### Your assignment
Within the material below, locate the line with "The problem (24, 300)" and the line with "with unknown", then return those two lines and all lines between them, exactly as written.

### Data for analysis

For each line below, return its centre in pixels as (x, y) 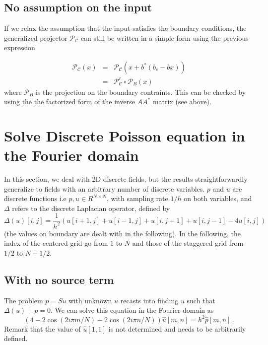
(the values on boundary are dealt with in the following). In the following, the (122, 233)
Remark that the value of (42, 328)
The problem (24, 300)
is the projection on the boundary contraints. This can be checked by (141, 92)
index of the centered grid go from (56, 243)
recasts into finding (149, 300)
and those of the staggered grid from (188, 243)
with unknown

* * *

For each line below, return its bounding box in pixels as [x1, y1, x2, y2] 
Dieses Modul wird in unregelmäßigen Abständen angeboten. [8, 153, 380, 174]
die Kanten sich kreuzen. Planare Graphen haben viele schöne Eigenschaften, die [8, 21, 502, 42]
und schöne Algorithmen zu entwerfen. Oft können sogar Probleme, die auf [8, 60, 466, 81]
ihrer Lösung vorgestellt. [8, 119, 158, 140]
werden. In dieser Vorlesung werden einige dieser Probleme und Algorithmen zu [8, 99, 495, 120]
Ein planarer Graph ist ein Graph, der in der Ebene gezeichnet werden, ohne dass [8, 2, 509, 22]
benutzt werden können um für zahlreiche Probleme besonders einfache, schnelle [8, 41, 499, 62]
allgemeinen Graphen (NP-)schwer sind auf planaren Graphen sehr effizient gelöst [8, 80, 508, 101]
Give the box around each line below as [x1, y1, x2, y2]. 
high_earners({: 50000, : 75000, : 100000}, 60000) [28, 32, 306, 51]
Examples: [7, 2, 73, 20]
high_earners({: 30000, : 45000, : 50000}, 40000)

### Answer below
The problem (24, 300)
is the projection on the boundary contraints. This can be checked by (141, 92)
index of the centered grid go from (56, 243)
recasts into finding (149, 300)
and those of the staggered grid from (188, 243)
with unknown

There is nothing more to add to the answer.